The entries below are to be written out exactly, with no images included.

_____

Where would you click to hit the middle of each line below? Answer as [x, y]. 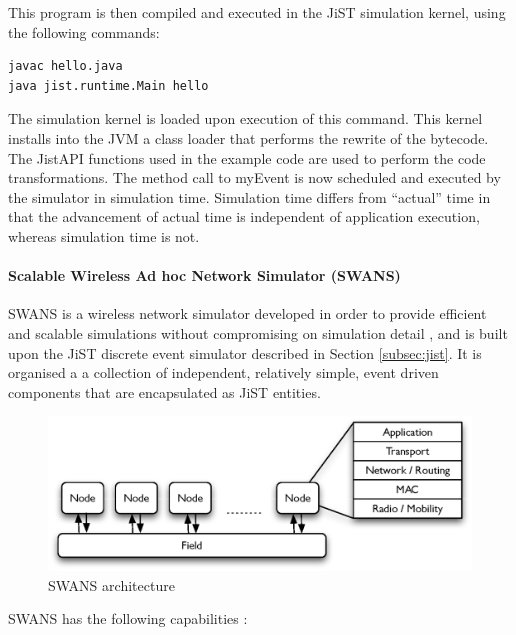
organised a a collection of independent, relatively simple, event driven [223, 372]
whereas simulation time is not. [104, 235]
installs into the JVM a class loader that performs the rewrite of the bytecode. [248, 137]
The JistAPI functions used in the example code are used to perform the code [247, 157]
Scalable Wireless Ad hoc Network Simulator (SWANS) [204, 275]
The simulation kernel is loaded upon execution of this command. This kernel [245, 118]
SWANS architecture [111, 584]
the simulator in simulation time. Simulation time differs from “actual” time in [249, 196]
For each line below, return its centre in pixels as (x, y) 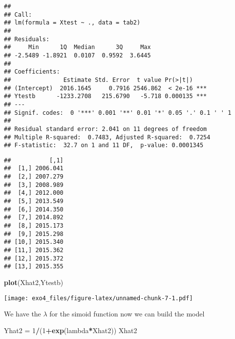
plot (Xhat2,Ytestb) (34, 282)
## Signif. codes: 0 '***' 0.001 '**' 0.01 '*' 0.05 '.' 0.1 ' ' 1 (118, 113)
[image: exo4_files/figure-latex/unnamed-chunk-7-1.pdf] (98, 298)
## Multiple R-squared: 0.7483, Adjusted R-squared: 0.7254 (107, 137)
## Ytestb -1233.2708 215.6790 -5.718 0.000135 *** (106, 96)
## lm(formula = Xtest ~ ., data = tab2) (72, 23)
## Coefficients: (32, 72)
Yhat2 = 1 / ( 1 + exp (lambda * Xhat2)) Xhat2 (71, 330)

_____

— ANSWER TO THIS PROBLEM —
Where would you click to hit the middle of each line below? Answer as [x, y]. 
organised a a collection of independent, relatively simple, event driven [223, 372]
whereas simulation time is not. [104, 235]
installs into the JVM a class loader that performs the rewrite of the bytecode. [248, 137]
The JistAPI functions used in the example code are used to perform the code [247, 157]
Scalable Wireless Ad hoc Network Simulator (SWANS) [204, 275]
The simulation kernel is loaded upon execution of this command. This kernel [245, 118]
SWANS architecture [111, 584]
the simulator in simulation time. Simulation time differs from “actual” time in [249, 196]
For each line below, return its centre in pixels as (x, y) 
plot (Xhat2,Ytestb) (34, 282)
## Signif. codes: 0 '***' 0.001 '**' 0.01 '*' 0.05 '.' 0.1 ' ' 1 (118, 113)
[image: exo4_files/figure-latex/unnamed-chunk-7-1.pdf] (98, 298)
## Multiple R-squared: 0.7483, Adjusted R-squared: 0.7254 (107, 137)
## Ytestb -1233.2708 215.6790 -5.718 0.000135 *** (106, 96)
## lm(formula = Xtest ~ ., data = tab2) (72, 23)
## Coefficients: (32, 72)
Yhat2 = 1 / ( 1 + exp (lambda * Xhat2)) Xhat2 (71, 330)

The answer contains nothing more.